Review: “We Have a Pope.”

The papal conclave is a fascinating process because of its spiritual implications. According to Catholic dogma, the pope is infallible when he acts in any official capacity. What does that say about the cardinals who elect him? Do they temporarily have the power to grant infallibility? And what about the ones who vote for the wrong guy? Perhaps God denies them the power and/or wisdom to decide St. Peter’s successor. These are the thoughts I had during the opening of We Have a Pope, which begins with a conclave. Director Nanni Moretti addresses these questions in an oblique way since his film is not a  grave religious drama, but a gentle human comedy.
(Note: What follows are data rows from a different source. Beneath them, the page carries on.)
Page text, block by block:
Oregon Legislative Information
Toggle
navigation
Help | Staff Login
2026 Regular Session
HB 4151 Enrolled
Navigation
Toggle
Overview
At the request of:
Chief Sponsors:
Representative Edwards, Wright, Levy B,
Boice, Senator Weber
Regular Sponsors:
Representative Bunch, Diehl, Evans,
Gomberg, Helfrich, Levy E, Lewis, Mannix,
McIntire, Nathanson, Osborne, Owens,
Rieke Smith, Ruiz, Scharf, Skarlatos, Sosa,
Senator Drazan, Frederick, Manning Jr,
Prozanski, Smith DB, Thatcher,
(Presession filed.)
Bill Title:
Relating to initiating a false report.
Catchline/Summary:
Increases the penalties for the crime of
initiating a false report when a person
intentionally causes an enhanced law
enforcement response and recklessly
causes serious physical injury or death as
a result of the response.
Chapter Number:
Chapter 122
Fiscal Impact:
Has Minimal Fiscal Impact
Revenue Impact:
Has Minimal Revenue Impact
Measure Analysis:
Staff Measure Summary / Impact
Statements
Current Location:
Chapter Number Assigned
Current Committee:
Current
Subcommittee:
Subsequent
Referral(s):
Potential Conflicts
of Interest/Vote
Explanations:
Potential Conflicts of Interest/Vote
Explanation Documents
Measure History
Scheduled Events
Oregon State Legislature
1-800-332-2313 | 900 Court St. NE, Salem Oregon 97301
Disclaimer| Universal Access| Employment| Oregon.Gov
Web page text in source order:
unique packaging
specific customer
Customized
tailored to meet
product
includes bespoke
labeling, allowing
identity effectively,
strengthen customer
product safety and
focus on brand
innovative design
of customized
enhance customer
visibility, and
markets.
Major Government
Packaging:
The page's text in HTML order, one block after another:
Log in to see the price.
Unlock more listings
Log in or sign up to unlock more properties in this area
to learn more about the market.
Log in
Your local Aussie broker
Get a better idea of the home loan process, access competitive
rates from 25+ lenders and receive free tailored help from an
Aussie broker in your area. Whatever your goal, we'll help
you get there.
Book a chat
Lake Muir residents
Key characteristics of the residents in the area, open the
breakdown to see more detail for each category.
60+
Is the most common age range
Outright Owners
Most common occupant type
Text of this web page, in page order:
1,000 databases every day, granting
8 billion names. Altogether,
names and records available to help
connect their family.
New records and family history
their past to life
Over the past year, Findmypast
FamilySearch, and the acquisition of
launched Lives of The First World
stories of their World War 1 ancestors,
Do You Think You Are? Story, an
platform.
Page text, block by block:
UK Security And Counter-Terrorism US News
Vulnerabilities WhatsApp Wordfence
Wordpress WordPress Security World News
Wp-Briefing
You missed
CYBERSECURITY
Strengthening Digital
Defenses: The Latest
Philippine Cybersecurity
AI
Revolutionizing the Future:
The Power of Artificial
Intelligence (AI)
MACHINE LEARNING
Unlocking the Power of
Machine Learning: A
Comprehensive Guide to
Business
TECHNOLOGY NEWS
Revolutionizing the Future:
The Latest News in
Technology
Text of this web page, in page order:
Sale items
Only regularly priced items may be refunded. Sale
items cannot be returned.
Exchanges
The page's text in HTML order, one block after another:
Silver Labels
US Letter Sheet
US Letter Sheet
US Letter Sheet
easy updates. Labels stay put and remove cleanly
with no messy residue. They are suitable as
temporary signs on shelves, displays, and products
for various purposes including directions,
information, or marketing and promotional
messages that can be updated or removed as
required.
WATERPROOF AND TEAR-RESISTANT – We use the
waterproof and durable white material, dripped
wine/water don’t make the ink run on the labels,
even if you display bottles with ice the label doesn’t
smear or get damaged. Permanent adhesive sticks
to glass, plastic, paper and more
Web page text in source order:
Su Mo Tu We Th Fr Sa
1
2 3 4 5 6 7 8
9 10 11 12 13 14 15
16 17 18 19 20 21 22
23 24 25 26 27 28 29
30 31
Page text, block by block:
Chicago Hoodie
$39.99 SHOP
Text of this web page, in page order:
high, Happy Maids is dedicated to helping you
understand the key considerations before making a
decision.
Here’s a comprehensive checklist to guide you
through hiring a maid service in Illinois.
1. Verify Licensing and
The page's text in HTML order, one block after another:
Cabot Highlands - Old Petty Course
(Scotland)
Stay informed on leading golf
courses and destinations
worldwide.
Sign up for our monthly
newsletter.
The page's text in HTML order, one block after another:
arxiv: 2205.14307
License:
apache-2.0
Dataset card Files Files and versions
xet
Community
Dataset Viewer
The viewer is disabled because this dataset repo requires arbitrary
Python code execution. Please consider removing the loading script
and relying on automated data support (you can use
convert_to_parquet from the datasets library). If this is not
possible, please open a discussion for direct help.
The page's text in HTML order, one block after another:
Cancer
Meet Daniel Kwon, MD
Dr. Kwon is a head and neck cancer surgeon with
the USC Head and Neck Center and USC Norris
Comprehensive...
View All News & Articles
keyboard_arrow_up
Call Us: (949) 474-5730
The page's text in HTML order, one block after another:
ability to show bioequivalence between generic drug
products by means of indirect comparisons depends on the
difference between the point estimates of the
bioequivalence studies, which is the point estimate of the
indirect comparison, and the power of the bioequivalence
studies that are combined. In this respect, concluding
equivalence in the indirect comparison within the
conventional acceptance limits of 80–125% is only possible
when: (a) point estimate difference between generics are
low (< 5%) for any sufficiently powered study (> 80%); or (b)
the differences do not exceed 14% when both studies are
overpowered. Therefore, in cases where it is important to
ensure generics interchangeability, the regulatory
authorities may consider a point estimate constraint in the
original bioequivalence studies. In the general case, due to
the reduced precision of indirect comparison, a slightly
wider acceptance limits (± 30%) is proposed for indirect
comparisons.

The cardinals gather in the Vatican, sequestered until they reach their select the pope. They can communicate only through smoke –black for no decision, white for a new pope – so they are understandably annoyed when the room has no power. A clumsy cardinal trips in the dark right before the lights turn on. Starting with the pratfall, Moretti humanizes the cardinals until our affection for them grows. We hear their thoughts as the ballots are tallied. They’re all pleading with God for their name not to be chosen. And when they do settle on a new pontiff (Michel Piccoli), he’s freaked the fuck out. Right before he’s about to address the faithful, he cries, “I cannot do this!” then runs from the balcony overlooking St. Peter’s Square. A visit from a psychiatrist (Moretti) is no help. Once in plainclothes, the new pope gives his handlers the slip so he can wander through Rome’s streets alone.

From there, the story splits between the pope’s stint a commoner, and the psychiatrist’s attempt to preserve order in the Vatican. The psychiatrist, who admits he’s a non-believer, is our entry point among people who seem beyond reproach. Stuck as their prisoner, he passes the time by analyzing their medication and playing cards. He gently chastises the cardinals, and if they are offended by his tone, they do not show it.  They seem to like him, and are good sports when he organizes a game of volleyball to combat their cabin fever. To the disappointment of the Australians, whose numbers are relatively small, the teams are split by geography.

Meanwhile, without his ceremonial robes, the pope relishes the chance to be anonymous. Any time he interacts with a stranger, we can see how he wonders whether he’s ready to lead a billion people. As the pope rediscovers his love of acting and Chekov, Moretti reminds us that men who spend their lives devoted to God are also men. They are are capable of fear and doubt, so alongside empathy, there is a sneaky appreciation for their responsibility. It’s a counter-intuitive way to have us admire their sacrifices, but it works because the pope and the others appear wholly decent, capable of surprising themselves.

While the pope is away from home-base, Moretti’s film plays out like a low-key fantasy. Due to his access to the Vatican and the terrific costumes, sillier scenes nevertheless preserve their realism. The fly-on-the-wall directorial style matches his sense of comedy; we are meant to feel like the psychiatrist, eavesdropping on a forbidden place. Like the faithful public who wonder when they’ll have a new leader, Moretti realizes his diverting middle section must draw to close. We Have a Pope has an abrupt ending, one that happens without drama or fuss. It’s sudden yet necessary, as it demonstrates the pope’s unplanned vacation was merely a delay from his duty. No matter how long the reign, Morerri reminds us, the pope is the Vicar of Christ before he’s a man.